WHAT YOU NEED TO DO: Repeat every record below exactly, omitting any pictures.

━━━ INFORMATION SHOWN ━━━

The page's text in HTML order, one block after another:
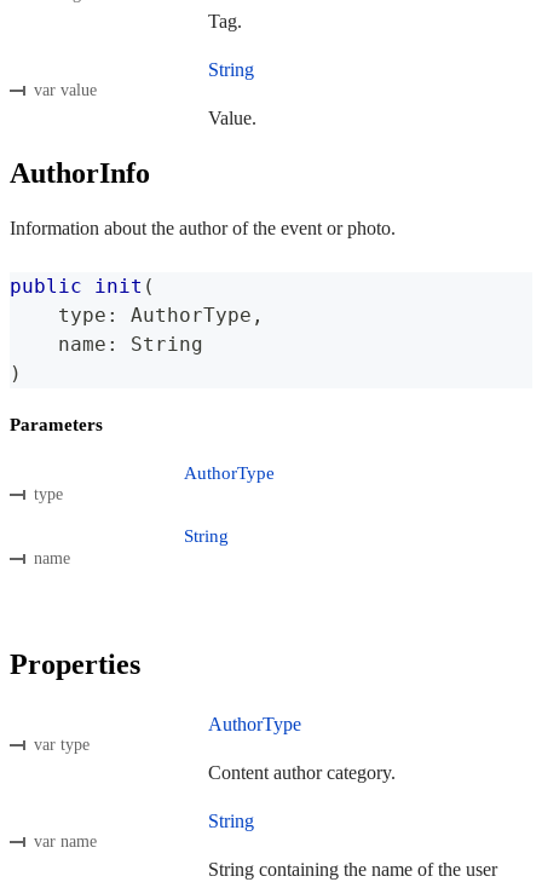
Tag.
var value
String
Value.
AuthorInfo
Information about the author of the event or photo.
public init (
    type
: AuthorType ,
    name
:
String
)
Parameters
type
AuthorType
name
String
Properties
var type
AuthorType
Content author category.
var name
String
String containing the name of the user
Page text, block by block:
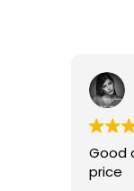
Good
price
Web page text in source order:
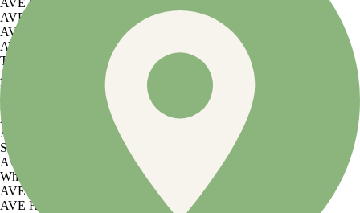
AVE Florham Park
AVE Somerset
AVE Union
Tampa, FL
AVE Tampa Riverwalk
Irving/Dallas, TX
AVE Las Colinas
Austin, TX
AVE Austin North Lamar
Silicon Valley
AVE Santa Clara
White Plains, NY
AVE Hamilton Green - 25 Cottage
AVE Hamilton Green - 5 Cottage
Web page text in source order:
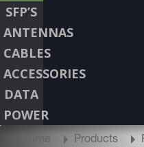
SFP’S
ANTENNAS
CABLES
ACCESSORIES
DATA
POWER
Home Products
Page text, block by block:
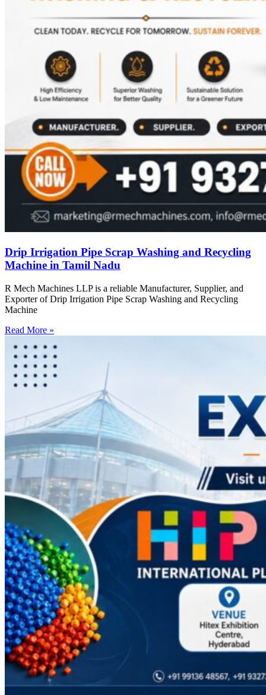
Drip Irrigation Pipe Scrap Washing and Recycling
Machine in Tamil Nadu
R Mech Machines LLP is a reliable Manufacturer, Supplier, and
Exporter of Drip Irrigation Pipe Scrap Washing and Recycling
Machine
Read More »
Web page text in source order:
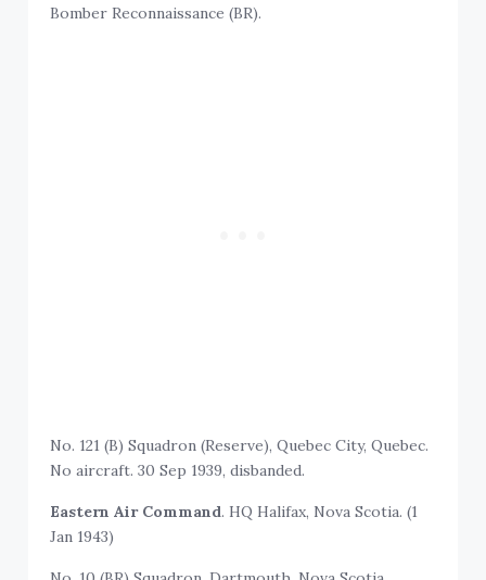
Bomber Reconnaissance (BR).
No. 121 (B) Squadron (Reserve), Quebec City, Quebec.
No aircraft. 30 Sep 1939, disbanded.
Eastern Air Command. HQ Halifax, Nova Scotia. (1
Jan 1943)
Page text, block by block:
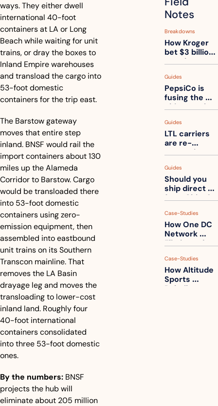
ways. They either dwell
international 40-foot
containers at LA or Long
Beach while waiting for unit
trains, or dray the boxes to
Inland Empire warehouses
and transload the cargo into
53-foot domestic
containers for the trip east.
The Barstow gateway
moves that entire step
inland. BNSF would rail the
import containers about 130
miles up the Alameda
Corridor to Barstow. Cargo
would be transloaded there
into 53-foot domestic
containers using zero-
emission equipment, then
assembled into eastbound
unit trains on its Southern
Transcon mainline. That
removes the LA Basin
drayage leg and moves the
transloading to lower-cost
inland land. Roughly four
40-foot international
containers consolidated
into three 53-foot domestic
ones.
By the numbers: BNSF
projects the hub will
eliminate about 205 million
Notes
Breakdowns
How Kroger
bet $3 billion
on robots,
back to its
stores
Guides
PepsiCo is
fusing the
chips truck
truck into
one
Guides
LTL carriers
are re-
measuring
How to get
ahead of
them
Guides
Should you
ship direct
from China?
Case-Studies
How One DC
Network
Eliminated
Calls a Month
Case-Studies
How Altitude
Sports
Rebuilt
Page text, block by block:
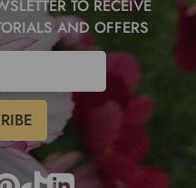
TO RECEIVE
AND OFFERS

━━━

ANSWER SPACE:
The page's text in HTML order, one block after another:
Tag.
var value
String
Value.
AuthorInfo
Information about the author of the event or photo.
public init (
    type
: AuthorType ,
    name
:
String
)
Parameters
type
AuthorType
name
String
Properties
var type
AuthorType
Content author category.
var name
String
String containing the name of the user
Page text, block by block:
Good
price
Web page text in source order:
AVE Florham Park
AVE Somerset
AVE Union
Tampa, FL
AVE Tampa Riverwalk
Irving/Dallas, TX
AVE Las Colinas
Austin, TX
AVE Austin North Lamar
Silicon Valley
AVE Santa Clara
White Plains, NY
AVE Hamilton Green - 25 Cottage
AVE Hamilton Green - 5 Cottage
Web page text in source order:
SFP’S
ANTENNAS
CABLES
ACCESSORIES
DATA
POWER
Home Products
Page text, block by block:
Drip Irrigation Pipe Scrap Washing and Recycling
Machine in Tamil Nadu
R Mech Machines LLP is a reliable Manufacturer, Supplier, and
Exporter of Drip Irrigation Pipe Scrap Washing and Recycling
Machine
Read More »
Web page text in source order:
Bomber Reconnaissance (BR).
No. 121 (B) Squadron (Reserve), Quebec City, Quebec.
No aircraft. 30 Sep 1939, disbanded.
Eastern Air Command. HQ Halifax, Nova Scotia. (1
Jan 1943)
Page text, block by block:
ways. They either dwell
international 40-foot
containers at LA or Long
Beach while waiting for unit
trains, or dray the boxes to
Inland Empire warehouses
and transload the cargo into
53-foot domestic
containers for the trip east.
The Barstow gateway
moves that entire step
inland. BNSF would rail the
import containers about 130
miles up the Alameda
Corridor to Barstow. Cargo
would be transloaded there
into 53-foot domestic
containers using zero-
emission equipment, then
assembled into eastbound
unit trains on its Southern
Transcon mainline. That
removes the LA Basin
drayage leg and moves the
transloading to lower-cost
inland land. Roughly four
40-foot international
containers consolidated
into three 53-foot domestic
ones.
By the numbers: BNSF
projects the hub will
eliminate about 205 million
Notes
Breakdowns
How Kroger
bet $3 billion
on robots,
back to its
stores
Guides
PepsiCo is
fusing the
chips truck
truck into
one
Guides
LTL carriers
are re-
measuring
How to get
ahead of
them
Guides
Should you
ship direct
from China?
Case-Studies
How One DC
Network
Eliminated
Calls a Month
Case-Studies
How Altitude
Sports
Rebuilt
Page text, block by block:
TO RECEIVE
AND OFFERS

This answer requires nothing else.